*** Available data
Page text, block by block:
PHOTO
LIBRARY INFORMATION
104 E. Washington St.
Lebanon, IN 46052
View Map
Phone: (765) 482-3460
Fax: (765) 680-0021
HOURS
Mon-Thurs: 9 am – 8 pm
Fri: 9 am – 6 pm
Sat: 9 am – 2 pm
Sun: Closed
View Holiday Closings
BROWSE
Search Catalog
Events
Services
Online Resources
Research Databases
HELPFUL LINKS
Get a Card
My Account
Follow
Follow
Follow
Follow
******
Your job is to copy all the records exactly.

■ Finished exercise
Page text, block by block:
PHOTO
LIBRARY INFORMATION
104 E. Washington St.
Lebanon, IN 46052
View Map
Phone: (765) 482-3460
Fax: (765) 680-0021
HOURS
Mon-Thurs: 9 am – 8 pm
Fri: 9 am – 6 pm
Sat: 9 am – 2 pm
Sun: Closed
View Holiday Closings
BROWSE
Search Catalog
Events
Services
Online Resources
Research Databases
HELPFUL LINKS
Get a Card
My Account
Follow
Follow
Follow
Follow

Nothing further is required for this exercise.